Gempa Myanmar Magnitudo 7,7: Ribuan Korban dan Kerusakan Parah di Seluruh Negeri
Gempa bumi dahsyat mengguncang Myanmar pada Jumat, 28 Maret 2025 dengan magnitudo 7,7.
Guncangan kuat ini tidak hanya menghancurkan infrastruktur di Myanmar, tetapi juga terasa hingga negara-negara tetangga seperti Thailand, China, Bangladesh, Vietnam, Laos, dan India.
Kerusakan Meluas di Seluruh Myanmar
Kehancuran yang disebabkan gempa ini begitu besar. Ribuan bangunan roboh, jembatan runtuh, dan jalan-jalan utama retak hingga melengkung di berbagai wilayah Myanmar.
Mandalay, kota terbesar kedua di Myanmar dengan lebih dari 1,7 juta penduduk, menjadi salah satu daerah yang mengalami kerusakan paling parah.
Banyak rumah dan fasilitas umum hancur, membuat ribuan orang kehilangan tempat tinggal dalam sekejap.
Selain Mandalay, wilayah lain seperti Sagaing dan beberapa kota di bagian tengah Myanmar juga mengalami kehancuran hebat.
Banyak laporan menyebutkan adanya tanah longsor yang memperburuk situasi, menyebabkan akses menuju beberapa daerah terputus.
Ribuan Korban Jiwa dan Cedera
Jumlah korban jiwa akibat gempa Myanmar ini terus meningkat.

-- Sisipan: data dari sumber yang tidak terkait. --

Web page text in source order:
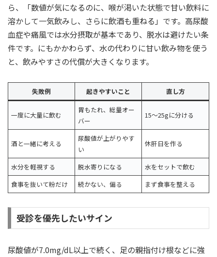
ら、「数値が気になるのに、喉が渇いた状態で甘い飲料に
溶かして一気飲みし、さらに飲酒も重ねる」です。高尿酸
血症や痛風では水分摂取が基本であり、脱水は避けたい条
件です。にもかかわらず、水の代わりに甘い飲み物を使う
と、飲みやすさの代償が大きくなります。
失敗例 起きやすいこと 直し方
一度に大量に飲む
胃もたれ、総量オー
バー
15〜25gに分ける
酒と一緒に考える
尿酸値が上がりやす
い
休肝日を作る
水分を軽視する 脱水寄りになる
水をセットで飲む
食事を抜いて粉だけ
続かない、偏る まず食事を整える
受診を優先したいサイン
尿酸値が7.0mg/dL以上で続く、足の親指付け根などに強
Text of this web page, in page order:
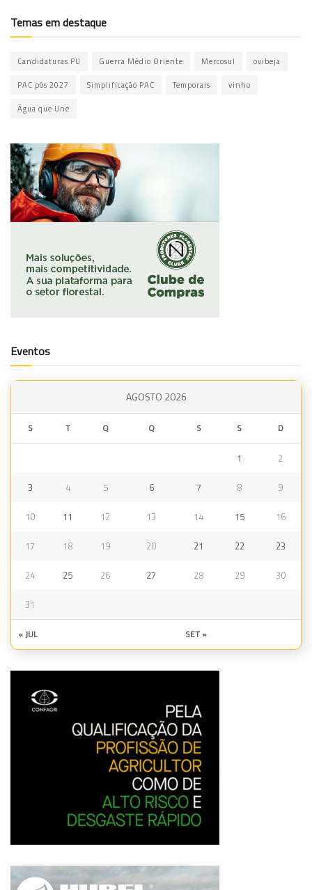
Temas em destaque
Candidaturas PU Guerra Médio Oriente Mercosul ovibeja
PAC pós 2027 Simplificação PAC Temporais vinho
Água que Une
Eventos
AGOSTO 2026
S T Q Q S S D
1 2
3 4 5 6 7 8 9
10 11 12 13 14 15 16
17 18 19 20 21 22 23
24 25 26 27 28 29 30
31
« JUL SET »
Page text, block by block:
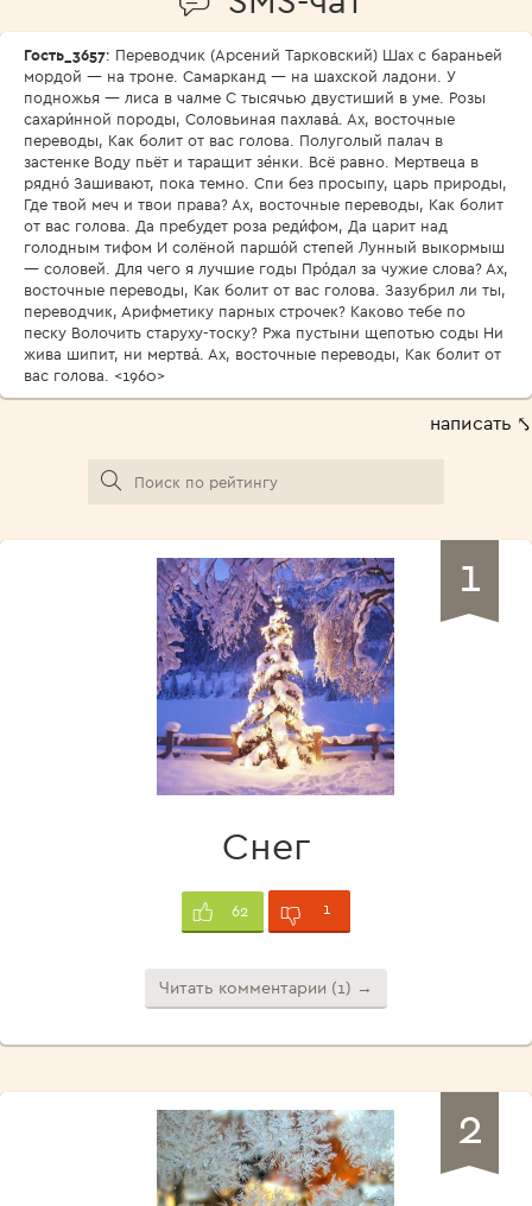
Гость_3657: Переводчик (Арсений Тарковский) Шах с бараньей
мордой — на троне. Самарканд — на шахской ладони. У
подножья — лиса в чалме С тысячью двустиший в уме. Розы
сахари́нной породы, Соловьиная пахлава́. Ах, восточные
переводы, Как болит от вас голова. Полуголый палач в
застенке Воду пьёт и таращит зе́нки. Всё равно. Мертвеца в
рядно́ Зашивают, пока темно. Спи без просыпу, царь природы,
Где твой меч и твои права? Ах, восточные переводы, Как болит
от вас голова. Да пребудет роза реди́фом, Да царит над
голодным тифом И солёной паршо́й степей Лунный выкормыш
— соловей. Для чего я лучшие годы Про́дал за чужие слова? Ах,
восточные переводы, Как болит от вас голова. Зазубрил ли ты,
переводчик, Арифметику парных строчек? Каково тебе по
песку Волочить старуху-тоску? Ржа пустыни щепотью соды Ни
жива шипит, ни мертва́. Ах, восточные переводы, Как болит от
вас голова. <1960>
написать ⤣
1
Снег
62 1
Читать комментарии (1) →
2
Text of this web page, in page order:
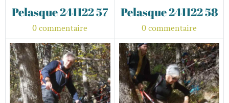
Pelasque 241122 57
0 commentaire
Pelasque 241122 58
0 commentaire
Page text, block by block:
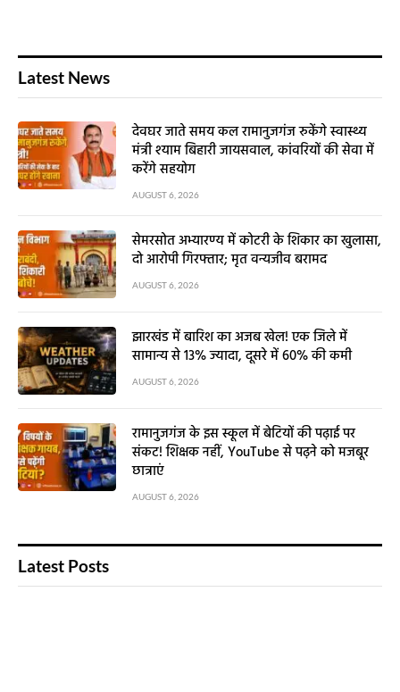
Latest News
देवघर जाते समय कल रामानुजगंज रुकेंगे स्वास्थ्य
मंत्री श्याम बिहारी जायसवाल, कांवरियों की सेवा में
करेंगे सहयोग
AUGUST 6, 2026
सेमरसोत अभ्यारण्य में कोटरी के शिकार का खुलासा,
दो आरोपी गिरफ्तार; मृत वन्यजीव बरामद
AUGUST 6, 2026
झारखंड में बारिश का अजब खेल! एक जिले में
सामान्य से 13% ज्यादा, दूसरे में 60% की कमी
AUGUST 6, 2026
रामानुजगंज के इस स्कूल में बेटियों की पढ़ाई पर
संकट! शिक्षक नहीं, YouTube से पढ़ने को मजबूर
छात्राएं
AUGUST 6, 2026
Latest Posts

Menurut laporan Kompas.com, setidaknya 1.002 orang tewas dan 2.400 lainnya mengalami luka-luka.
Banyak korban tertimpa reruntuhan bangunan, sementara tim penyelamat masih terus bekerja keras mencari korban yang terjebak.
Situasi ini semakin menyulitkan upaya penyelamatan dan pemulihan pasca-gempa.
Dukungan dan Doa bagi Myanmar
Di tengah bencana yang melanda Myanmar, berbagai pihak telah mengulurkan bantuan, baik dari dalam negeri maupun dari komunitas internasional.
Namun, Myanmar masih membutuhkan bantuan lain: doa!
Mari kita berdoa agar Tuhan memberi kekuatan bagi para korban yang kehilangan orang yang mereka kasihi serta bagi tim penyelamat yang masih berjuang menyelamatkan nyawa.
Kiranya Tuhan memberikan pemulihan bagi negeri ini dan membangkitkan kepedulian di antara bangsa-bangsa.
Sebagai tubuh Kristus, mari kita menjadi tangan dan kaki Tuhan dengan berdoa dan memberi pertolongan bagi mereka yang membutuhkan.